▶ [ASSIGNMENT] Where the listing below has a line with "the heck is", write out exactly that line and every line after it, stopping after the line with "under a deed".

▶ [SOURCE RECORDS]
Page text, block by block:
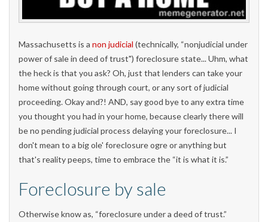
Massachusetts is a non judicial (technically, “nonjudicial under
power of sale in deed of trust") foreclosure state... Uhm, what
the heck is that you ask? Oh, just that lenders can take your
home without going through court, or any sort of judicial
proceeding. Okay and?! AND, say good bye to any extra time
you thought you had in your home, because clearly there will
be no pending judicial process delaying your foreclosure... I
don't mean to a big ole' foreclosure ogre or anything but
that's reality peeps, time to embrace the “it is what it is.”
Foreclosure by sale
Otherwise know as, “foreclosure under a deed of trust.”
--
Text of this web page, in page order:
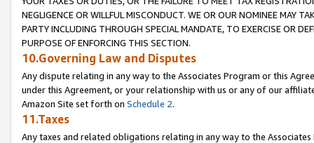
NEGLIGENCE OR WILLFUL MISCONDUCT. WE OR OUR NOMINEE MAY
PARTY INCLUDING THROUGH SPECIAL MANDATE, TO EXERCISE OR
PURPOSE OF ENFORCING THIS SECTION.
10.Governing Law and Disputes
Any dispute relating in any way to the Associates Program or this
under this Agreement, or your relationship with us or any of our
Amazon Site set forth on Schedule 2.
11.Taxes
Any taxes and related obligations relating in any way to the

▶ [OUTPUT]
the heck is that you ask? Oh, just that lenders can take your
home without going through court, or any sort of judicial
proceeding. Okay and?! AND, say good bye to any extra time
you thought you had in your home, because clearly there will
be no pending judicial process delaying your foreclosure... I
don't mean to a big ole' foreclosure ogre or anything but
that's reality peeps, time to embrace the “it is what it is.”
Foreclosure by sale
Otherwise know as, “foreclosure under a deed of trust.”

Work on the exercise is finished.